Authors like Linton Robinson inspire others to live life more fully with their no holds barred approach to both writing and life. Dare I say you will want to add one of his titles to your to-read list for the coming year. His energy is infectious. It’s with a smile on my face that I end this blogging year with this interview. I’m taking a two-week break, so happy holidays and I’ll see you next year!
Official Bio: Born in Occupied Japan, schooled in Asia, now a 20-year resident of Latin America, Linton Robinson’s status as a born outsider is reflected in his books.
Robinson worked as a journalist for years, winning awards and placing articles in top American magazine and newspaper markets. This was followed by a brief career as a photographer, also with credits in top markets. He then moved into mail-order catalogs, with noted success, before switching to newspapers in Mexico and Guatemala.

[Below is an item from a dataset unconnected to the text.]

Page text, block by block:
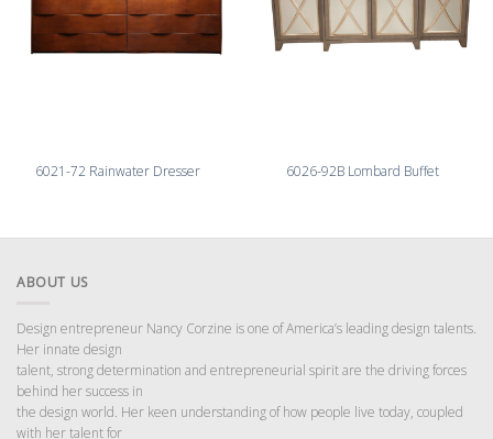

His syndicated columns “Flesh Wounds” and “Weekend Warrior” were cult favorites in the nineties. He is currently working on novels, with a dozen or so in print, and screenplays.
1. Please provide a brief synopsis of your book.
The book I’m about to start trying to “get discovered” is The Way of the Weekend Warrior. It was built around my “cult” columns in the Nineties and the protagonist is a columnist for San Diego media … a bit each of Hunter Thompson, Wile E. Coyote, and the Flim-Flam Man. It’s a lot more fun than Ron Burgundy.
2. Tell us a little bit about what motivates or inspires your writing.
I’ve never understood the “why do you write” question. It’s like “why do you breathe” or “why do you want to have sex” or something. I’ve done it all my live for money, for influence, to express myself, to impress people. Probably why everybody else does it. Except the money thing: they’d have to be nuts.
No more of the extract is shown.